Personally, I am a scientist who has worked at under-resourced US institutions, and lack of journal access routinely causes weeks of delays while waiting for inter-library loan to come through. While many folks who work at tier-1 schools and corporations are in favor of open access, they generally don't understand the depth and urgency of the closed-access problem as it impacts second tier US and international, especially developing world, institutions.

Comment Re:He doesn't deserve a place in this discussion (Score 1) 204

Civil disobedience doesn't somehow become morally wrong because you don't want to go to trial, "face the music", or allow yourself to be arrested.

Or, to put it another way, allowing the government to immediately silence anything further you have to say after your act of disobedience is unlikely to aid your cause.

Comment Re:Old co-worker only needed 4 hours (Score 1) 315

I've always thought about trying segmented sleep

I really like biphasic sleep, personally, but most of the things I'd like to get done involve a computer screen which I find disrupts my ability to stick to the right length biphasic period. It is good for household chores, though. I'd probably try to stick to it if work schedules permitted.

The study from TFA argues that humans don't naturally engage in biphasic sleep, but it also shows that we naturally respond to ambient temperature rather than light and dark. I wonder if the East African and Southern Andes climates create temperature profiles which encourage one sleeping period, and if hunter-gatherers in, say, ancient California would have slept the same way.

Comment Good research, bad reporting (Score 1) 315

The reporting of this research seems to misinterpret the results a bit. It's important to keep in mind that North American studies are based on self-reporting, and it has been demonstrated that people self-report time in bed, rather than actual sleeping time.

Thus, the main result of the study is that Americans and hunter-gatherers sleep about the same on average, and that the amount of actual sleep associated with negative health outcomes in North America is less than 4 - 6 hours per night (as opposed to 7 - 8 hours).

The study also shows that technology and modern lifestyles do not, on average, disrupt North American sleep cycles. Further, the study indicates that humans do not naturally sleep according to dark and light, but rather to the ambient temperature. Finally, it suggests that humans may not naturally engage in biphasic sleep, although this could be because of the daily temperature cycles in East Africa and the Southern Andes.

Comment Re:Depends (Score 1) 315

This is not science, this is anecdotal.

It's not anecdotal - which refers to personal accounts - but rather involves a quantitative measurement made on many people, in different subpopulations (using a sleep tracking pedometer-like device). It's not really hypothesis-driven, so maybe it's "not science." I guess it depends on whether or not you think Karl Popper should get to decide who's a bad scientist.

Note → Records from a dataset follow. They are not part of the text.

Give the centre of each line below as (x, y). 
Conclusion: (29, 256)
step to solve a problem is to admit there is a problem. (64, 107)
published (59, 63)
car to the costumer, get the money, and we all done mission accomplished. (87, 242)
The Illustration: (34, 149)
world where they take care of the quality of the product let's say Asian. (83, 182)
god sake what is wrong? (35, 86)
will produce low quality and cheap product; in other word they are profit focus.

The problem with the articles about this study is that they mention the glaring fact which explains away the result, but don't explore it. American sleep studies are based on self-reporting, but people tend to self-report time spent in bed rather than actual sleeping time. Account for that, and most people sleep a similar amount, whether American or hunter-gatherer. Further, it makes it clear that negative health outcomes are associated with regularly sleeping less than 4 - 6 hours a night.

As a researcher quoted by the NYT article said, "a healthy amount of sleep is whatever lets you wake up feeling alert and refreshed."

Comment Re:Next article: Water is wet (Score 1) 370

Why do you single out water? Aren't all liquids wet?

If wetness is a feeling you get from coming into contact with some substances, then I think there are non-wet liquids (and wet solids and gasses.

OTOH, if wetness is shorthand for waterness, then there are definitely wet solids and gasses, and assuredly dry liquids (anhydrous solvents of various kinds, mercury at room temp, etc).